ASSIGNED TASK -
As soon as the line containing "Russell Ballestrini (47, 31, 83, 37)" appears in the material below, start returning lines exactly, and end with the line containing "and nontrivial insulator (222, 457, 338, 474)".

INFORMATION SHOWN -
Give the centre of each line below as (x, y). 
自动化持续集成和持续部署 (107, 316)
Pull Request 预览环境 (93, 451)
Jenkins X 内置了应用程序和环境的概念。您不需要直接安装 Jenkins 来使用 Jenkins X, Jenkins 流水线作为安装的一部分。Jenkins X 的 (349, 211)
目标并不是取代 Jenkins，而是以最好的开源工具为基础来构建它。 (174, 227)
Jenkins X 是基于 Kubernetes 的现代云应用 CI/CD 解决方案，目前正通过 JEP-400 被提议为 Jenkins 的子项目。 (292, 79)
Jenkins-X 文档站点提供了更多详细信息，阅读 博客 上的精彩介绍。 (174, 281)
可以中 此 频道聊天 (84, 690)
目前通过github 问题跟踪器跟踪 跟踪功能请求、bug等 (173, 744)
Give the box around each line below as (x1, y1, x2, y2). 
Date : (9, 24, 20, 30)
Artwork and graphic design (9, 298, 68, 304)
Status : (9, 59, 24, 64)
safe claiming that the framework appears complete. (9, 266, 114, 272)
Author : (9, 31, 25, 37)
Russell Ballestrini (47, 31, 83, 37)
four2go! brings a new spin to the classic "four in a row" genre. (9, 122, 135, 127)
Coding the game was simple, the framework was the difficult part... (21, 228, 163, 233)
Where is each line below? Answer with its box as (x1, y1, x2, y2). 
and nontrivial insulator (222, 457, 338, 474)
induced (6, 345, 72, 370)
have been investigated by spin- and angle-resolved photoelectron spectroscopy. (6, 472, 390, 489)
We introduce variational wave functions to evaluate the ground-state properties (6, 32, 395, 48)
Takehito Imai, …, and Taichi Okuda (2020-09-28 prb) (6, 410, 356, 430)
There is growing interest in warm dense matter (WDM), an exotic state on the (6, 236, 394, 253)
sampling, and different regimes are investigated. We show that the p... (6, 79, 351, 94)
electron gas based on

--

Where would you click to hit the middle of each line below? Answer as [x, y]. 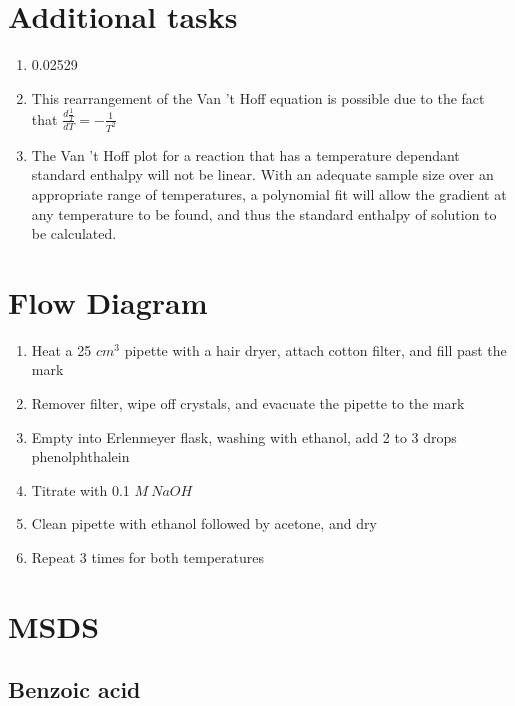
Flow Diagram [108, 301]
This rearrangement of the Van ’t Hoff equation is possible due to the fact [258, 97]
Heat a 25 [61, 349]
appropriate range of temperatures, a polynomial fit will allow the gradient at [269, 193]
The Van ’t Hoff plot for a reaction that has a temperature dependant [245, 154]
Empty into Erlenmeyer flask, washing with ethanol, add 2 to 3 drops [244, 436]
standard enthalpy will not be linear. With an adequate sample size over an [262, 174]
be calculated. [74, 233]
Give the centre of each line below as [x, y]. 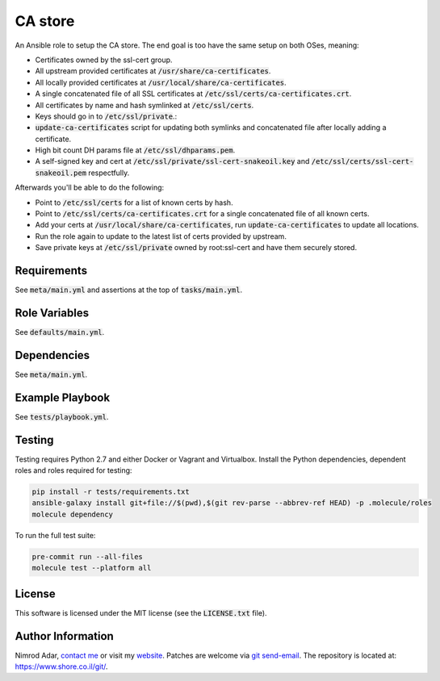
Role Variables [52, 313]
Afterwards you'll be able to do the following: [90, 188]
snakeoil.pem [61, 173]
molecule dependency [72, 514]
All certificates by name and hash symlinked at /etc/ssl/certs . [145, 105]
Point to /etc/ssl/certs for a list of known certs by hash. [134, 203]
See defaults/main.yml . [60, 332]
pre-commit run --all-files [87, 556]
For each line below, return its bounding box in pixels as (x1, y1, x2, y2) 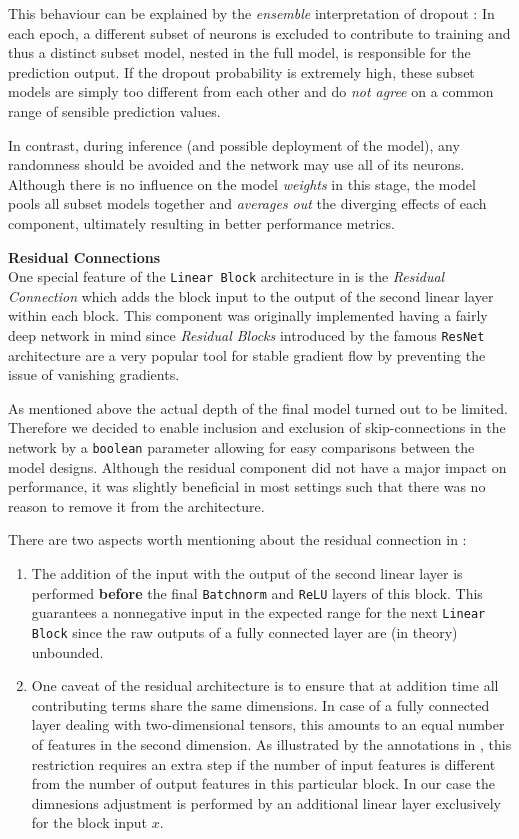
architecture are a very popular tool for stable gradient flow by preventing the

EXPECTED OUTPUT -
Russell Ballestrini (47, 31, 83, 37)
four2go! brings a new spin to the classic "four in a row" genre. (9, 122, 135, 127)
Coding the game was simple, the framework was the difficult part... (21, 228, 163, 233)
Where is each line below? Answer with its box as (x1, y1, x2, y2). 
and nontrivial insulator (222, 457, 338, 474)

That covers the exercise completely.